Binding of Sulfur Ligands to Cysteine Dioxygenase: A Crystallographic, Spectroscopic and Computational Study

Abstract

Cysteine dioxygenase (CDO) is a non-heme mono-iron enzyme that catalyses the oxidation of cysteine to cysteine sulfinic acid (CSA) by the addition of the two oxygen atoms from dioxygen to the thiol group of cysteine. In many species, this is the first step of the catabolism of cysteine to its constituent parts. Elevated levels of cysteine in the body have been found to be associated with many disease states. Many well studied non-heme mono-iron enzymes contain the iron bound to two histidines and a carboxylate containing residue. However, as the iron in CDO is bound to three histidine residues, information about the mechanism of other non-heme mono-iron enzymes cannot be easily extrapolated to CDO.

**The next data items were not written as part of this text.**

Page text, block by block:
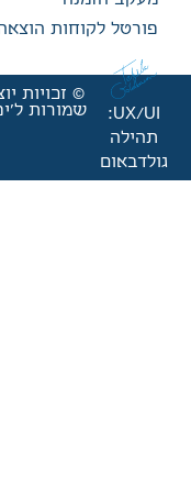
לאור
© זכויות יוצרים 2026. כל הזכויות
נוף פלדהיים בע"מ'
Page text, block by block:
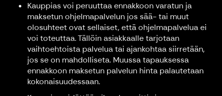
Kauppias voi peruuttaa ennakkoon varatun ja
maksetun ohjelmapalvelun jos sää- tai muut
olosuhteet ovat sellaiset, että ohjelmapalvelua ei
voi toteuttaa. Tällöin asiakkaalle tarjotaan
vaihtoehtoista palvelua tai ajankohtaa siirretään,
jos se on mahdolliseta. Muussa tapauksessa
ennakkoon maksetun palvelun hinta palautetaan
kokonaisuudessaan.
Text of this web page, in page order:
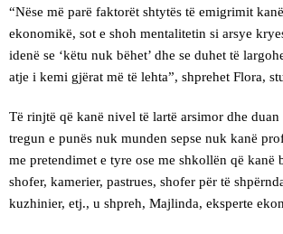
“Nëse më parë faktorët shtytës të emigrimit
ekonomikë, sot e shoh mentalitetin si arsye
idenë se ‘këtu nuk bëhet’ dhe se duhet të
atje i kemi gjërat më të lehta”, shprehet Flora,
Të rinjtë që kanë nivel të lartë arsimor dhe duan
tregun e punës nuk munden sepse nuk kanë
me pretendimet e tyre ose me shkollën që kanë
shofer, kamerier, pastrues, shofer për të
kuzhinier, etj., u shpreh, Majlinda, eksperte
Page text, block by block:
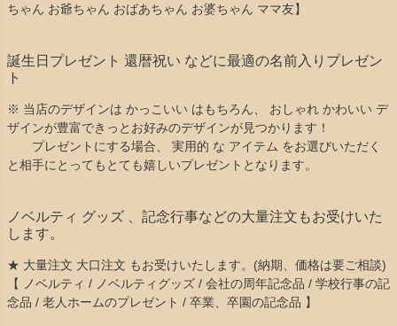
ちゃん お爺ちゃん おばあちゃん お婆ちゃん ママ友】
誕生日プレゼント 還暦祝い などに最適の名前入りプレゼン
ト
※ 当店のデザインは かっこいい はもちろん、 おしゃれ かわいい デ
ザインが豊富できっとお好みのデザインが見つかります！
プレゼントにする場合、 実用的 な アイテム をお選びいただく
と相手にとってもとても嬉しいプレゼントとなります。
ノベルティ グッズ 、記念行事などの大量注文もお受けいた
します。
★ 大量注文 大口注文 もお受けいたします。(納期、価格は要ご相談)
【 ノベルティ / ノベルティグッズ / 会社の周年記念品 / 学校行事の記
念品 / 老人ホームのプレゼント / 卒業、卒園の記念品 】
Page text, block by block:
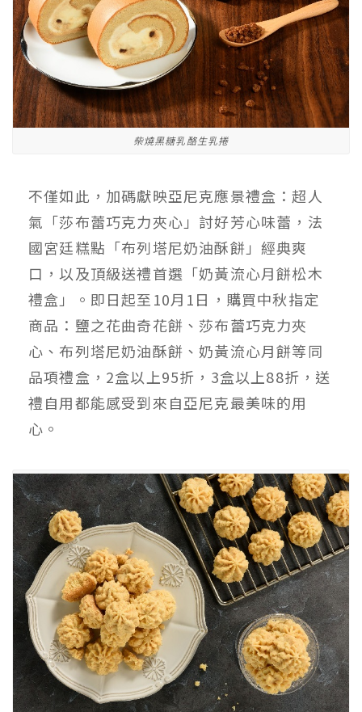
柴燒黑糖乳酪生乳捲
不僅如此，加碼獻映亞尼克應景禮盒：超人
氣「莎布蕾巧克力夾心」討好芳心味蕾，法
國宮廷糕點「布列塔尼奶油酥餅」經典爽
口，以及頂級送禮首選「奶黃流心月餅松木
禮盒」。即日起至10月1日，購買中秋指定
商品：鹽之花曲奇花餅、莎布蕾巧克力夾
心、布列塔尼奶油酥餅、奶黃流心月餅等同
品項禮盒，2盒以上95折，3盒以上88折，送
禮自用都能感受到來自亞尼克最美味的用
心。
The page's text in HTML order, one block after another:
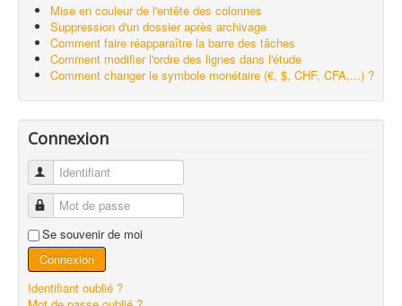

The aim of this work was to structurally and electronically characterise CDO in the resting state and with the addition of the substrate (cysteine), two catalytically inactive cysteine analogues (homocysteine and 3-mercaptopropionic acid (3MPA)) and the product (CSA). These states were characterised using X-ray crystallography, Mössbauer spectroscopy and density functional theory calculations. The resting state of CDO contained an octahedral iron(II) with three labile water ligands. Cysteine bound bidentate to the iron(II) via the thiol and the amino group, while homocysteine bound to the ferrous iron by the sulfur and possibly by the amino group as well. Homocysteine was not a substrate of CDO as its increased size blocked the oxygen binding site to iron, preventing the reaction from occurring. 3MPA by itself did not interact strongly with the iron of CDO, however, a persulfide derivative of 3MPA bound directly to the iron of CDO. Information about CSA binding is consistent with CSA bound in a tridentate manner by the two oxygen atoms of the sulfinic acid group and the amine nitrogen. In all states, the iron remained as high spin iron(II). It was concluded that cysteine required the correct length and both the amine and carboxylate to bind to CDO and be catalytically active and that the mechanism occurred via oxygen activation with the iron playing a redox active role.